Lila cozied the cruiser up to the back door, which was ajar and sending out light, voices, and a jukebox blare. The current song was a clattering garage band tune she’d heard a million times but wouldn’t have known the name of even if she had been operating on a full night’s rest. The singer’s voice was iron dragged over asphalt:

“You’re gonna wake up wonderin, find yourself all alone!” he wailed.

A barmaid had fallen asleep sitting on a milk crate beside the door. Her cowboy boots were sprawled out in a V. Terry got out of the car, put Platinum on the seat, then leaned back in.
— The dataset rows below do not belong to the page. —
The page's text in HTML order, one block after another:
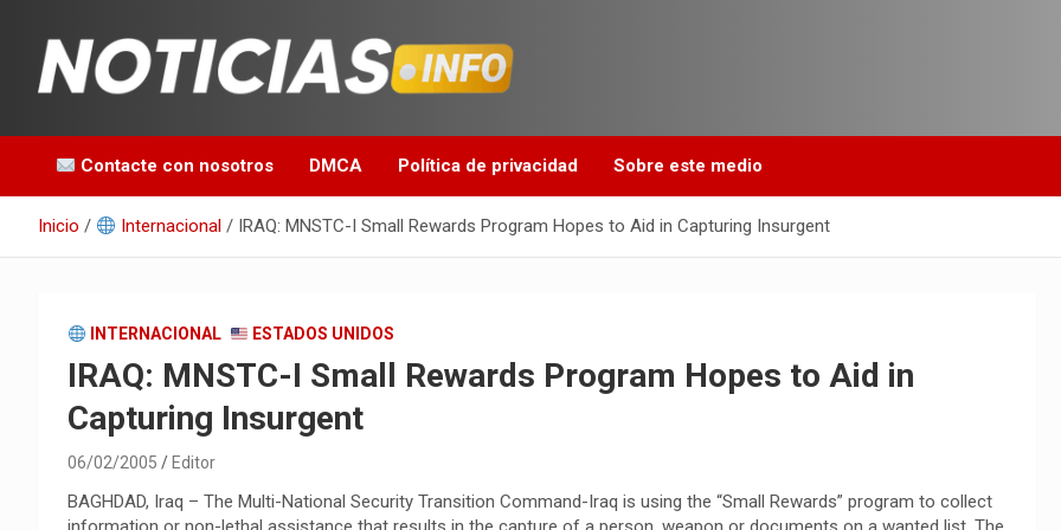
contenido
Noticias en español
Contacte con nosotros DMCA Política de privacidad Sobre este medio
Inicio Internacional IRAQ: MNSTC-I Small Rewards Program Hopes to Aid in Capturing Insurgent
INTERNACIONAL ESTADOS UNIDOS
IRAQ: MNSTC-I Small Rewards Program Hopes to Aid in
Capturing Insurgent
06/02/2005 Editor
BAGHDAD, Iraq – The Multi-National Security Transition Command-Iraq is using the “Small Rewards” program to collect
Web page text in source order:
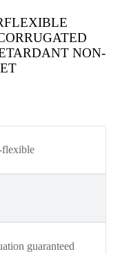
NON-
flexible
guaranteed
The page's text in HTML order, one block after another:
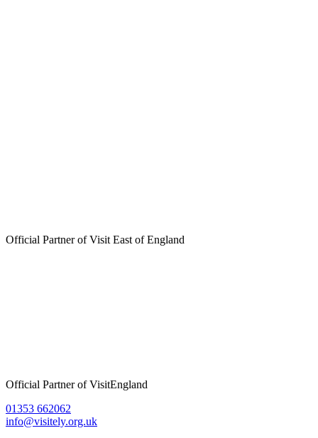
Official Partner of Visit East of England
Official Partner of VisitEngland
01353 662062
info@visitely.org.uk
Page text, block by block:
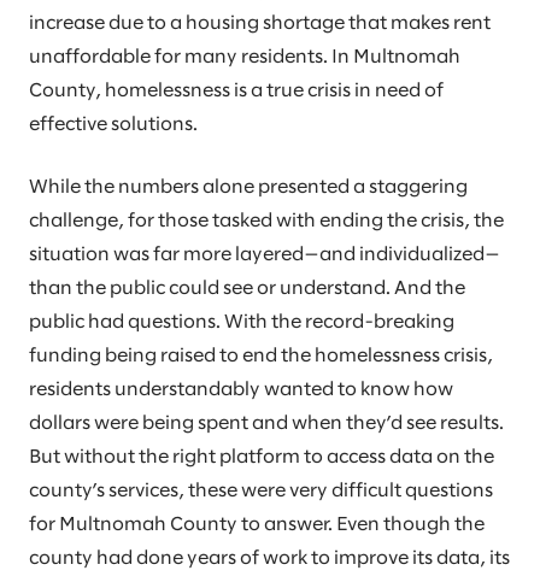
increase due to a housing shortage that makes rent
unaffordable for many residents. In Multnomah
County, homelessness is a true crisis in need of
effective solutions.
While the numbers alone presented a staggering
challenge, for those tasked with ending the crisis, the
situation was far more layered—and individualized—
than the public could see or understand. And the
public had questions. With the record-breaking
funding being raised to end the homelessness crisis,
residents understandably wanted to know how
dollars were being spent and when they’d see results.
But without the right platform to access data on the
county’s services, these were very difficult questions
for Multnomah County to answer. Even though the
county had done years of work to improve its data, its
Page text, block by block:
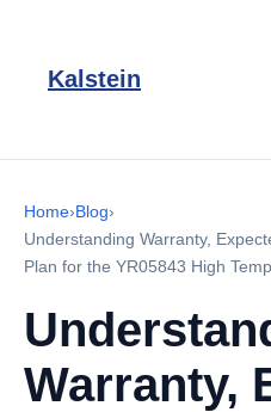
Kalstein
Home›Blog›
Understanding Warranty,
Plan for the YR05843 High
Warranty,
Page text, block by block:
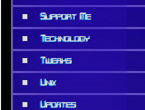
■ Support Me
■ Technology
■ Tweaks
■ Unix
■ Updates
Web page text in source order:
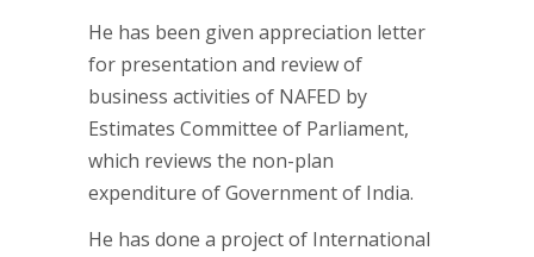
He has been given appreciation letter
for presentation and review of
business activities of NAFED by
Estimates Committee of Parliament,
which reviews the non-plan
expenditure of Government of India.
He has done a project of International
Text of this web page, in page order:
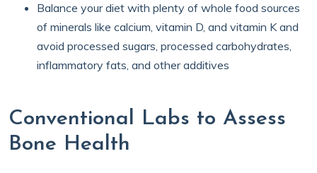
Balance your diet with plenty of whole food sources
of minerals like calcium, vitamin D, and vitamin K and
avoid processed sugars, processed carbohydrates,
inflammatory fats, and other additives
Conventional Labs to Assess
Bone Health
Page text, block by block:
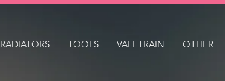
RADIATORS TOOLS VALETRAIN OTHER
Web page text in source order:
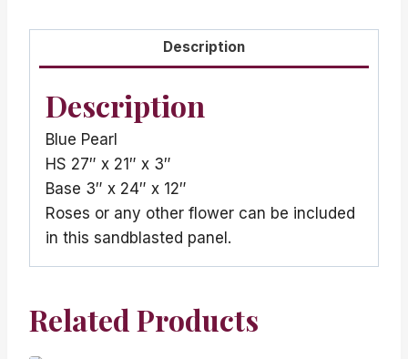
Description
Description
Blue Pearl
HS 27″ x 21″ x 3″
Base 3″ x 24″ x 12″
Roses or any other flower can be included
in this sandblasted panel.
Related Products
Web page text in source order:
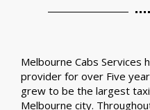
Melbourne Cabs Services
provider for over Five
grew to be the largest
Melbourne city.
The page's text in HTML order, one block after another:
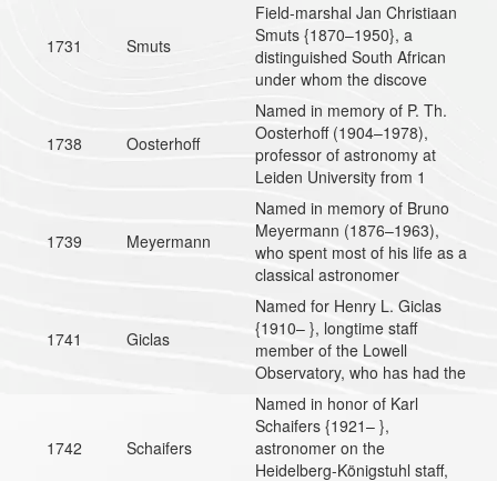
1731 Smuts
Field-marshal Jan Christiaan
Smuts {1870–1950}, a
distinguished South African
under whom the discove
1738 Oosterhoff
Named in memory of P. Th.
Oosterhoff (1904–1978),
professor of astronomy at
Leiden University from 1
1739 Meyermann
Named in memory of Bruno
Meyermann (1876–1963),
who spent most of his life as a
classical astronomer
1741 Giclas
Named for Henry L. Giclas
{1910– }, longtime staff
member of the Lowell
Observatory, who has had the
1742 Schaifers
Named in honor of Karl
Schaifers {1921– },
astronomer on the
Heidelberg-Königstuhl staff,
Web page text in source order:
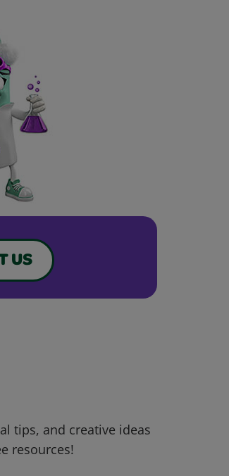
US
tips, and creative ideas
resources!
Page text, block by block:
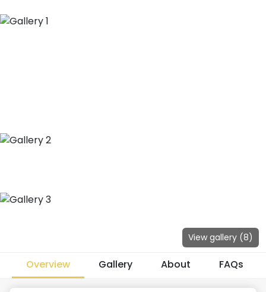
View gallery (8)
Overview Gallery About FAQs
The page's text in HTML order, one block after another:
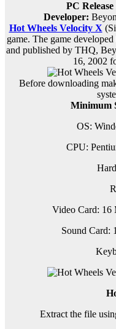
PC
Developer:
Hot Wheels Velocity X
game. The game
and published by THQ,
16, 2002
Before downloading
Minimum
OS:
CPU:
Video Card: 16
Sound Card:
Extract the file
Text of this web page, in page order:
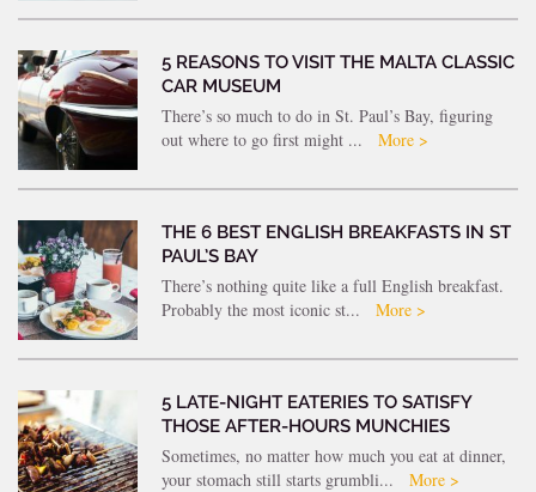
5 REASONS TO VISIT THE MALTA CLASSIC
CAR MUSEUM
There’s so much to do in St. Paul’s Bay, figuring
out where to go first might ...
More >
THE 6 BEST ENGLISH BREAKFASTS IN ST
PAUL’S BAY
There’s nothing quite like a full English breakfast.
Probably the most iconic st...
More >
5 LATE-NIGHT EATERIES TO SATISFY
THOSE AFTER-HOURS MUNCHIES
Sometimes, no matter how much you eat at dinner,
your stomach still starts grumbli...
More >

Neon from a beer sign washed over the right side of his face and gave him the acid green visage of a movie corpse. He gestured at the cocooned bundle.

“Maybe you should hide that baby somewhere, Lila.”

“What?”

“Think about it. They’ll start wiping the girls and women out soon. Because they’re dangerous. They wake up on the wrong side of the bed, so to speak.” He straightened. “I have to get a drink. Good luck.” Her deputy shut the door carefully, as if afraid he might rouse the infant.

Lila watched Terry walk in through the back door of the bar. He didn’t spare a glance for the woman asleep on the milk crate, the heels of her boots planted in the gravel, toes pointed up.





9


Officers Lampley and Murphy had cleared off the crap on the long table in the janitor’s supply room so that Ree’s body could lie in peace. Taking her to the county morgue in the middle of the night was out of the question, and St. Theresa’s was still a madhouse. Tomorrow, if things settled down, one of the officers could transport her remains to Crowder’s Funeral Home on Kruger Street.

Claudia Stephenson sat at the foot of the table in a folding chair, holding an ice pack to her throat. Jeanette came in and sat in another folding chair, at the head of the table.

“I just wanted someone who’d talk to me,” Claudia said. Her voice was husky, hardly more than a whisper. “Ree was always a good listener.”

“I know,” said Jeanette, thinking that was true even though Ree was dead.

“I’m sorry for your loss,” Van said. She was in the open door, her muscular body looking slack with weariness and sorrow.

“You should have used your Taser,” Jeanette said, but she couldn’t muster any real accusation. She was also weary.

“There was no time,” Van said.

“She was going to kill me, Jeanie.” Claudia said this in a tone of apology. “If you want to blame anyone, blame me. I was the one who tried to get the webs off her.” She repeated, “I only wanted someone to chat with.”

At rest, Ree’s uncovered face was both slack and stunned, lids low, mouth open; it was the in-between expression—between laughs, between smiles—you wore in the photograph that you threw out or deleted from your phone. Someone had scrubbed the blood from her forehead, but the bullet hole was stark and obscene. The tattered webbing hung loose around her hair, lank and wilted instead of fluttering and silken, as dead as Ree herself. The stuff had stopped growing when Ree stopped living.

When Jeanette tried to picture the living Ree, all she could find that was solid was a few moments from that morning. I say you can’t not be bothered by a square of light.